:: DATA IN THIS EXERCISE ::
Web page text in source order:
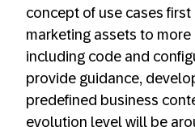
concept of use cases
marketing assets to
including code and
provide guidance,
predefined business
evolution level will be
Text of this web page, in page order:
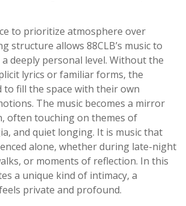
to prioritize atmosphere over
structure allows 88CLB’s music to
deeply personal level. Without the
lyrics or familiar forms, the
to fill the space with their own
The music becomes a mirror
often touching on themes of
and quiet longing. It is music that
alone, whether during late-night
or moments of reflection. In this
a unique kind of intimacy, a
private and profound.
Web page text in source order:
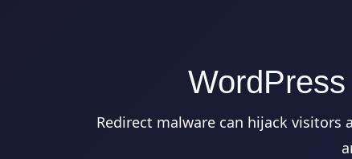
Redirect malware can hijack visitors
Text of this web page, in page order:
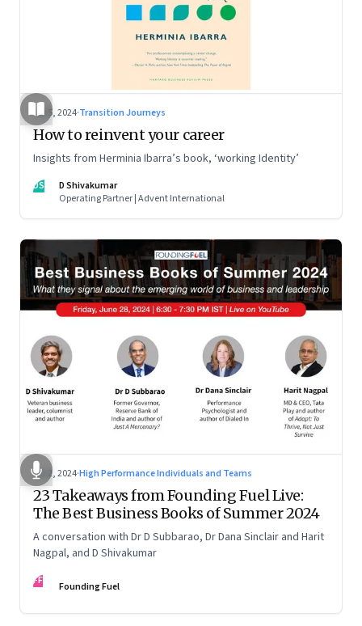
Jul 5, 2024·Transition Journeys
How to reinvent your career
Insights from Herminia Ibarra’s book, ‘working Identity’
DS
D Shivakumar
Operating Partner | Advent International
Jul 2, 2024·High Performance Individuals and Teams
23 Takeaways from Founding Fuel Live:
The Best Business Books of Summer 2024
A conversation with Dr D Subbarao, Dr Dana Sinclair and Harit
Nagpal, and D Shivakumar
FF Founding Fuel
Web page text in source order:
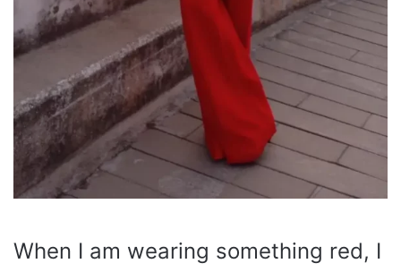
When I am wearing something red, I
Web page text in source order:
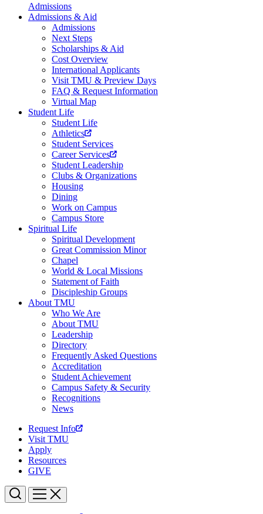
Admissions
Admissions & Aid
Admissions
Next Steps
Scholarships & Aid
Cost Overview
International Applicants
Visit TMU & Preview Days
FAQ & Request Information
Virtual Map
Student Life
Student Life
Athletics
Student Services
Career Services
Student Leadership
Clubs & Organizations
Housing
Dining
Work on Campus
Campus Store
Spiritual Life
Spiritual Development
Great Commission Minor
Chapel
World & Local Missions
Statement of Faith
Discipleship Groups
About TMU
Who We Are
About TMU
Leadership
Directory
Frequently Asked Questions
Accreditation
Student Achievement
Campus Safety & Security
Recognitions
News
Request Info
Visit TMU
Apply
Resources
GIVE
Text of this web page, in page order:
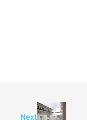
Next
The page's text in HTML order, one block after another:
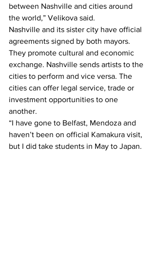
between Nashville and cities around
the world,” Velikova said.
Nashville and its sister city have official
agreements signed by both mayors.
They promote cultural and economic
exchange. Nashville sends artists to the
cities to perform and vice versa. The
cities can offer legal service, trade or
investment opportunities to one
another.
“I have gone to Belfast, Mendoza and
haven’t been on official Kamakura visit,
but I did take students in May to Japan.
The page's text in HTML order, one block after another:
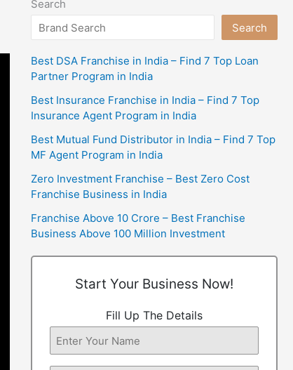
Search
Search
Best DSA Franchise in India – Find 7 Top Loan
Partner Program in India
Best Insurance Franchise in India – Find 7 Top
Insurance Agent Program in India
Best Mutual Fund Distributor in India – Find 7 Top
MF Agent Program in India
Zero Investment Franchise – Best Zero Cost
Franchise Business in India
Franchise Above 10 Crore – Best Franchise
Business Above 100 Million Investment
Start Your Business Now!
Fill Up The Details
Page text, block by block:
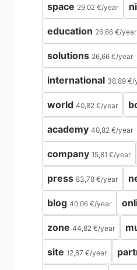
space 29,02 €/year
education 26,66 €/year
solutions 26,66 €/year
international 38,89 €/
world 40,82 €/year
academy 40,82 €/year
company 15,81 €/year
press 83,78 €/year
blog 40,06 €/year
zone 44,82 €/year
site 12,87 €/year
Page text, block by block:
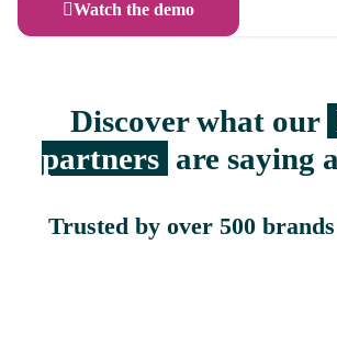
Watch the demo
Discover what our
partners are saying
Trusted by over 500
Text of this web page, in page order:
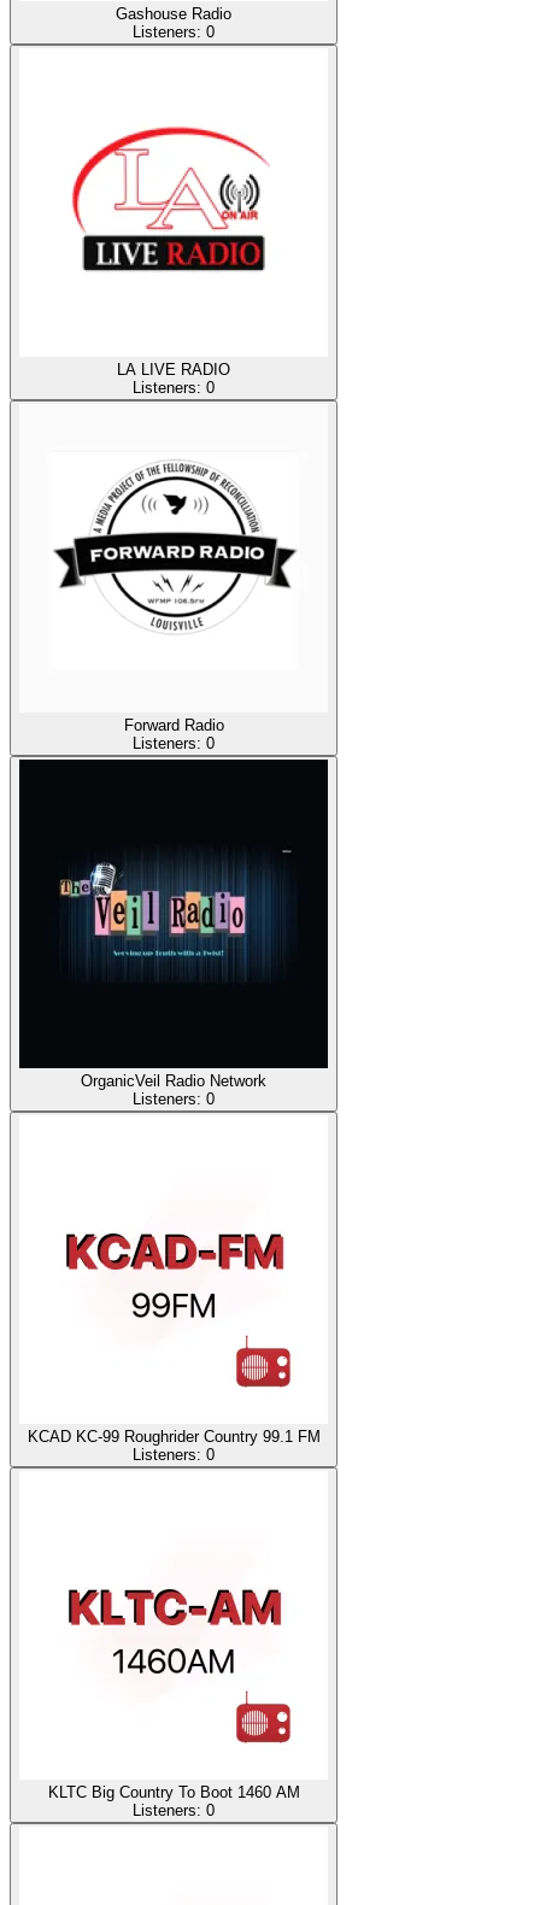
Gashouse Radio
Listeners: 0
LA LIVE RADIO
Listeners: 0
Forward Radio
Listeners: 0
OrganicVeil Radio Network
Listeners: 0
KCAD KC-99 Roughrider Country 99.1 FM
Listeners: 0
KLTC Big Country To Boot 1460 AM
Listeners: 0
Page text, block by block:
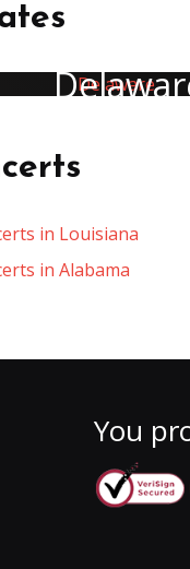
in Louisiana
in Alabama
You
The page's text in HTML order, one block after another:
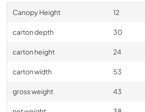
Canopy Height 12
carton depth 30
carton height 24
carton width 53
gross weight 43
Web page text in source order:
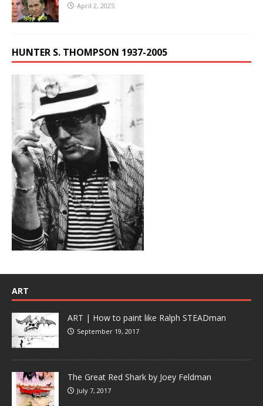
April 2, 2025
HUNTER S. THOMPSON 1937-2005
ART
ART | How to paint like Ralph STEADman
September 19, 2017
The Great Red Shark by Joey Feldman
July 7, 2017
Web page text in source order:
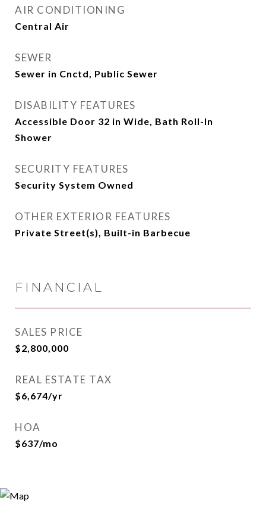
AIR CONDITIONING
Central Air
SEWER
Sewer in Cnctd, Public Sewer
DISABILITY FEATURES
Accessible Door 32 in Wide, Bath Roll-In
Shower
SECURITY FEATURES
Security System Owned
OTHER EXTERIOR FEATURES
Private Street(s), Built-in Barbecue
FINANCIAL
SALES PRICE
$2,800,000
REAL ESTATE TAX
$6,674/yr
HOA
$637/mo
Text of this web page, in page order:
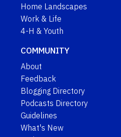
Home Landscapes
Work & Life
4-H & Youth
COMMUNITY
About
Feedback
Blogging Directory
Podcasts Directory
Guidelines
What's New
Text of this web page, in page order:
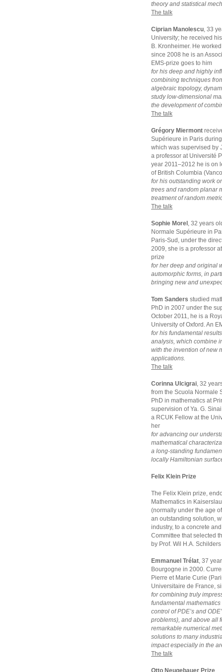
theory and statistical
The talk
Ciprian Manolescu, 33
University; he received
B. Kronheimer. He
since 2008 he is an
EMS-prize goes to him
for his deep and highly
combining techniques
algebraic topology,
study low-dimensional
the development of
The talk
Grégory Miermont
Supérieure in Paris
which was supervised by
a professor at Université
year 2011–2012 he is on
of British Columbia
for his outstanding work
trees and random planar
treatment of random
The talk
Sophie Morel , 32 years
Normale Supérieure in
Paris-Sud, under the
2009, she is a professor
prize
for her deep and original
automorphic forms, in
bringing new and
Tom Sanders studied
PhD in 2007 under the
October 2011, he is a
University of Oxford. An
for his fundamental
analysis, which combine
with the invention of new
applications.
The talk
Corinna Ulcigrai, 32
from the Scuola Normale
PhD in mathematics at
supervision of Ya. G.
a RCUK Fellow at the
her
for advancing our
mathematical
a long-standing
locally Hamiltonian
Felix Klein Prize
The Felix Klein prize,
Mathematics in
(normally under the age
an outstanding solution,
industry, to a concrete
Committee that selected
by Prof. Wil H.A.
Emmanuel Trélat, 37
Bourgogne in 2000.
Pierre et Marie Curie
Universitaire de France,
for combining truly
fundamental
control of PDE’s and
problems), and above all
remarkable numerical
solutions to many
impact especially in the
The talk
Otto Neugebauer Prize
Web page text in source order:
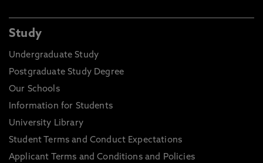
Study
Undergraduate Study
Postgraduate Study Degree
Our Schools
Information for Students
University Library
Student Terms and Conduct Expectations
Applicant Terms and Conditions and Policies
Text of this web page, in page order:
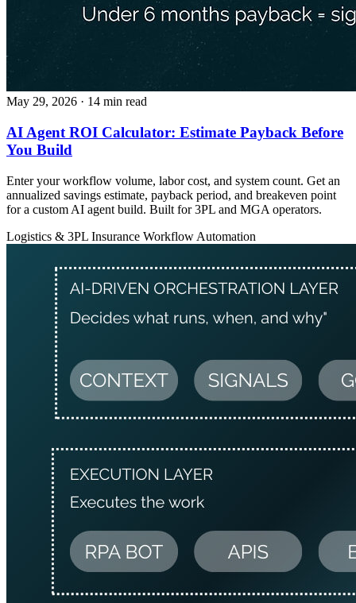
May 29, 2026 · 14 min read
AI Agent ROI Calculator: Estimate Payback Before
You Build
Enter your workflow volume, labor cost, and system count. Get an
annualized savings estimate, payback period, and breakeven point
for a custom AI agent build. Built for 3PL and MGA operators.
Logistics & 3PL Insurance Workflow Automation
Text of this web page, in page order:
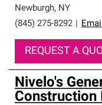
Newburgh, NY
(845) 275-8292
REQUEST A
Nivelo's
Construction
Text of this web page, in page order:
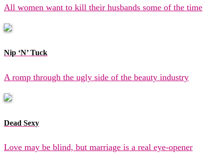
All women want to kill their husbands some of the time
Nip ‘N’ Tuck
A romp through the ugly side of the beauty industry
Dead Sexy
Love may be blind, but marriage is a real eye-opener
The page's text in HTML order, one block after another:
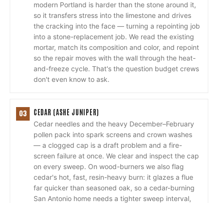
modern Portland is harder than the stone around it,
so it transfers stress into the limestone and drives
the cracking into the face — turning a repointing job
into a stone-replacement job. We read the existing
mortar, match its composition and color, and repoint
so the repair moves with the wall through the heat-
and-freeze cycle. That's the question budget crews
don't even know to ask.
03 CEDAR (ASHE JUNIPER)
Cedar needles and the heavy December–February
pollen pack into spark screens and crown washes
— a clogged cap is a draft problem and a fire-
screen failure at once. We clear and inspect the cap
on every sweep. On wood-burners we also flag
cedar's hot, fast, resin-heavy burn: it glazes a flue
far quicker than seasoned oak, so a cedar-burning
San Antonio home needs a tighter sweep interval,
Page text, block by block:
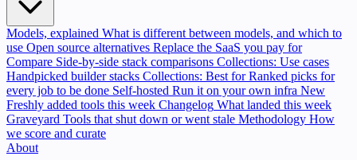
Models, explained What is different between models, and which to
use Open source alternatives Replace the SaaS you pay for
Compare Side-by-side stack comparisons Collections: Use cases
Handpicked builder stacks Collections: Best for Ranked picks for
every job to be done Self-hosted Run it on your own infra New
Freshly added tools this week Changelog What landed this week
Graveyard Tools that shut down or went stale Methodology How
we score and curate
About
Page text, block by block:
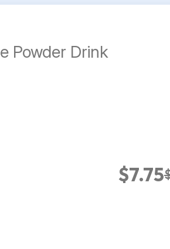
Powder Drink
$7.75
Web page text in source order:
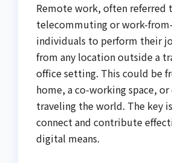
Remote work, often referred
telecommuting or work-
individuals to perform their
from any location outside a
office setting. This could be
home, a co-working space,
traveling the world. The key
connect and contribute
digital means.
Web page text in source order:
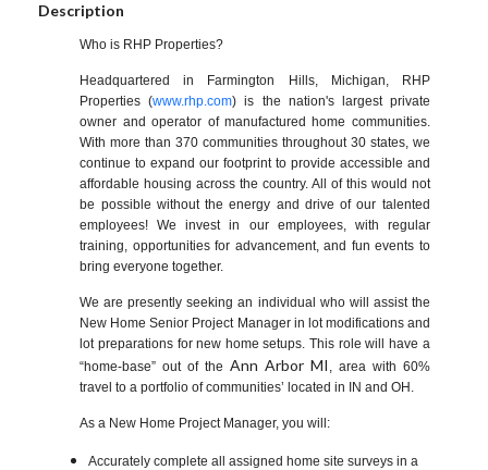
Description
Who is RHP Properties?
Headquartered in Farmington Hills, Michigan, RHP
Properties (www.rhp.com) is the nation's largest private
owner and operator of manufactured home communities.
With more than 370 communities throughout 30 states, we
continue to expand our footprint to provide accessible and
affordable housing across the country. All of this would not
be possible without the energy and drive of our talented
employees! We invest in our employees, with regular
training, opportunities for advancement, and fun events to
bring everyone together.
We are presently seeking an individual who will assist the
New Home Senior Project Manager in lot modifications and
lot preparations for new home setups. This role will have a
“home-base” out of theAnn Arbor MI
area with 60%
travel to a portfolio of communities’ located in IN and OH.
As a New Home Project Manager, you will:
Accurately complete all assigned home site surveys in a
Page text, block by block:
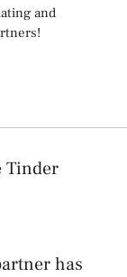
and
Tinder
has
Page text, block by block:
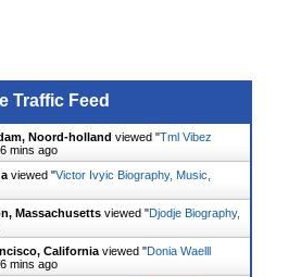
Traffic Feed
Noord-holland viewed "Tml Vibez
mins ago
viewed "Victor Ivyic Biography, Music,
Massachusetts viewed "Djodje Biography,
California viewed "Donia Waelll
mins ago
:::
- [WHAT YOU ARE ASKED TO DO] With "cities" as the word to match, copy each line of the records that has it.

- [ANSWER TO THE EXERCISE]
between Nashville and cities around
cities to perform and vice versa. The
cities can offer legal service, trade or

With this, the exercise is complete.